Beginning with the line that contains "распродажи. Подписывайтесь", retype the entries below exactly, ending with the line that contains "1. Voitteko toimittaa". Leave out any pictures.

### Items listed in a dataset
▼▼▼
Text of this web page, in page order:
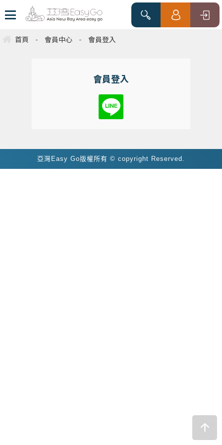
首頁 - 會員中心 - 會員登入
會員登入
亞灣Easy Go版權所有 © copyright Reserved.
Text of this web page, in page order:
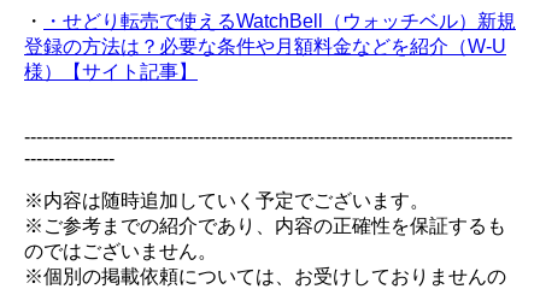
・
・せどり転売で使えるWatchBell（ウォッチベル）新規
登録の方法は？必要な条件や月額料金などを紹介（W-U
様）【サイト記事】
---------------------------------------------------------------------------------
---------------
※内容は随時追加していく予定でございます。
※ご参考までの紹介であり、内容の正確性を保証するも
のではございません。
※個別の掲載依頼については、お受けしておりませんの
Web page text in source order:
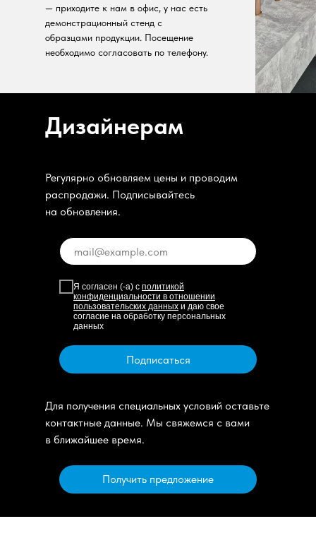
— приходите к нам в офис, у нас есть
демонстрационный стенд с
образцами продукции. Посещение
необходимо согласовать по телефону.
Дизайнерам
Регулярно обновляем цены и проводим
распродажи. Подписывайтесь
на обновления.
Я согласен (-а) с политикой
конфиденциальности в отношении
пользовательских данных и даю свое
согласие на обработку персональных
данных
Подписаться
Для получения специальных условий оставьте
контактные данные. Мы свяжемся с вами
в ближайшее время.
Получить предложение
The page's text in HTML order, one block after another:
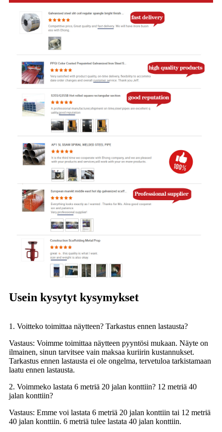
Usein kysytyt kysymykset
1. Voitteko toimittaa näytteen? Tarkastus ennen lastausta?
Vastaus: Voimme toimittaa näytteen pyyntösi mukaan. Näyte on
ilmainen, sinun tarvitsee vain maksaa kuriirin kustannukset.
Tarkastus ennen lastausta ei ole ongelma, tervetuloa tarkistamaan
laatu ennen lastausta.
2. Voimmeko lastata 6 metriä 20 jalan konttiin? 12 metriä 40
jalan konttiin?
Vastaus: Emme voi lastata 6 metriä 20 jalan konttiin tai 12 metriä
40 jalan konttiin. 6 metriä tulee lastata 40 jalan konttiin.
▲▲▲
### RESULT FOR THIS TASK
распродажи. Подписывайтесь
на обновления.
Я согласен (-а) с политикой
конфиденциальности в отношении
пользовательских данных и даю свое
согласие на обработку персональных
данных
Подписаться
Для получения специальных условий оставьте
контактные данные. Мы свяжемся с вами
в ближайшее время.
Получить предложение
The page's text in HTML order, one block after another:
Usein kysytyt kysymykset
1. Voitteko toimittaa näytteen? Tarkastus ennen lastausta?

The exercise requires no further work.